In the past it was relatively easy to find researchers with MR experience of different levels and types, but where should we be looking for our insights professionals when the type of staff that agencies and clients need to be employing has changed.
Experience, perspective and intuition make you more likely to question and analyse automated results and look behind the perhaps superficial finding.
Where to find the right people
Pre-automation we could simply employ good graduates, start them off at the bottom, let them pass through different departments and train them in basic MR skills. And this can still work on the agency side – though I have found it frustrating – particularly in developing markets – that agencies seem to expect a fully formed product from the university – not only the basic MR skills but also the insight and interpretation and business skills now required. They don’t see the role that they should be playing in training their employees. This is both short sighted and a huge mistake. Everyone needs to be learning all the time. Particularly methodologically, things move on very quickly – so what was accepted good practice five years ago may be out of date now and we could end up with bad data. The polls are a particular example, I believe
Obviously we can source new graduates and teach them the details of pragmatic MR – or we can bring in graduates with experience and skills from other jobs – and teach them research skills – but either way we all have a responsibility to them and to our clients to make sure that they understand the research business.
Then we need a plan for what exactly is a high performing research team when it comprises a mix of skills.
What’s the recipe for a good team?
As a minimum the team needs to include at its core at least one person with mathematical skills, an expert story-teller, someone with good qualitative skills, and be as diverse as possible in culture, background and experience.

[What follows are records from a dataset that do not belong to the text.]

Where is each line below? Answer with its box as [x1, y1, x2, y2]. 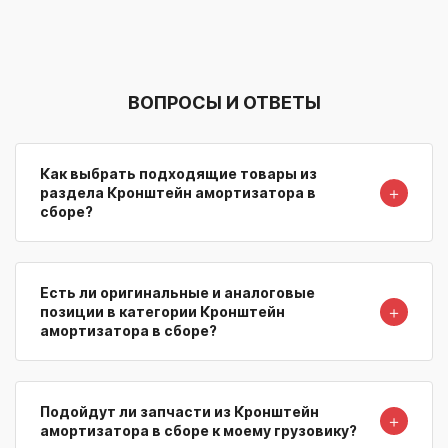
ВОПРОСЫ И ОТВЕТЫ [127, 92, 321, 114]
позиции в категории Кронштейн [40, 303, 285, 321]
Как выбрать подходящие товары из [40, 165, 317, 183]
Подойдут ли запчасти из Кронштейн [40, 403, 319, 421]
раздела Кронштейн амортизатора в [40, 184, 316, 202]
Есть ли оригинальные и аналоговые [40, 284, 315, 302]
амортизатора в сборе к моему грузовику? [40, 422, 357, 440]
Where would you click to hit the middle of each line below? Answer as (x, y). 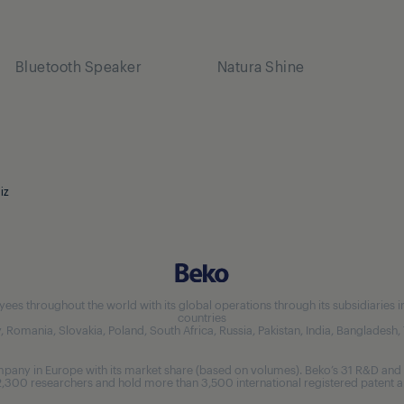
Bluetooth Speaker (78, 65)
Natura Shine (261, 65)
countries (202, 317)
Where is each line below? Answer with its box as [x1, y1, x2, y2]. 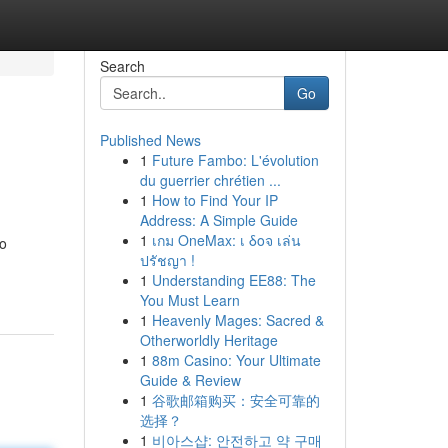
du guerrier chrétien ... [139, 170, 281, 190]
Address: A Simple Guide [139, 210, 298, 230]
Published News [99, 130, 201, 150]
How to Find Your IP [151, 190, 278, 210]
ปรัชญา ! [139, 250, 195, 270]
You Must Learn [139, 290, 240, 310]
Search [99, 56, 145, 76]
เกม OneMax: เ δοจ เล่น [151, 230, 301, 250]

The mathematical skills are needed to interpret numbers correctly – and also understand the data sources, the algorithms and the overall quantitative side of issues.
Storytellers are required for their writing and communication skills – because unless you can convince the business the team has no role to play. Qualitative skills are needed to bring understanding of human behavior, empathy and the connection to the customer.

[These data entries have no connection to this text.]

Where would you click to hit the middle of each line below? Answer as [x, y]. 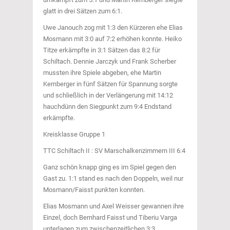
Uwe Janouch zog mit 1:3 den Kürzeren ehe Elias [113, 27]
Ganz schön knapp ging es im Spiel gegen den [110, 167]
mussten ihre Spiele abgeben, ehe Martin [102, 73]
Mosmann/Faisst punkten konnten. [94, 190]
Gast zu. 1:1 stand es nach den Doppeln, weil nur [113, 178]
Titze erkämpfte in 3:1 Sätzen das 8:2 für [102, 50]
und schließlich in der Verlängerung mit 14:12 [108, 95]
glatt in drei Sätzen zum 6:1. [83, 11]
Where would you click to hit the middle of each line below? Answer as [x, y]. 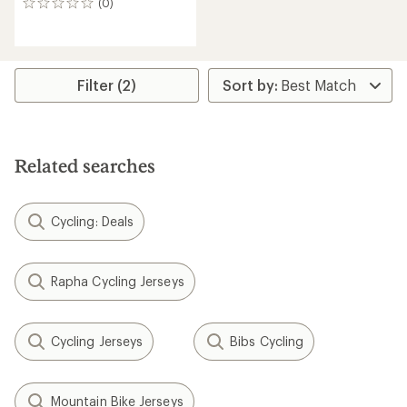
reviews [46, 23]
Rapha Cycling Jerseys [118, 281]
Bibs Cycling [267, 341]
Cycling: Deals [93, 221]
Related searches [85, 165]
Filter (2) [107, 85]

The importance of diversity cannot be overstated – we all have a tendency to work with people like ourselves but people like you have similar ideas, so they reinforce your incorrect assumptions, they don’t question them. And don’t be afraid to employ people cleverer than yourself. You can all take credit in the team’s success. And employ people with different cultural backgrounds. The times I see companies trying to introduce products into a new country without any idea about that country’s culture or background – they make very expensive mistakes!

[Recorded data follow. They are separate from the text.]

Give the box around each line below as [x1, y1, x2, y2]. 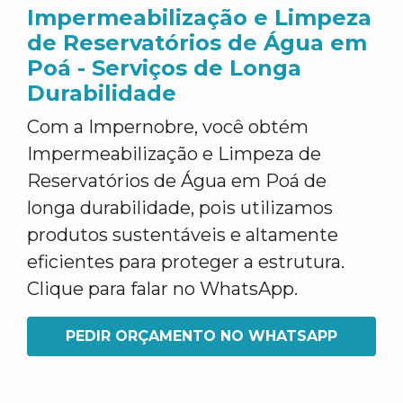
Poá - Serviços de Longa [27, 55, 301, 81]
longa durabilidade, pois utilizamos [27, 197, 333, 219]
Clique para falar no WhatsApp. [27, 278, 298, 300]
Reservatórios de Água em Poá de [27, 170, 327, 192]
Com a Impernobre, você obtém [27, 116, 309, 138]
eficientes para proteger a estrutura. [27, 251, 345, 273]
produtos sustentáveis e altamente [27, 224, 338, 246]
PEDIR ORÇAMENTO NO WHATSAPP [66, 327, 337, 345]

Once you have this minimum diverse mix of skills make sure they are trained in creativity – everyone has creativity in them, they just need to work on it. Also make sure they are all immersed in the real world of the market. Immersion goes in and out of fashion as it tends to be implemented badly in organisations. I once had a client where everyone was supposed to spend time with their customers – and they interpreted this as coming to listen in to telephone interviews occasionally. It was better than nothing but definitely wasn’t true immersion! Also make sure that they are mentored well by others who will give them wider perspective. This can enhance their primary skills.
With this mix of skills and training/development you will have the requisite curiosity and inspiration to tackle most business and research questions.
And it will be a long time before these skills are automated. We humans still have a lot to bring to the party!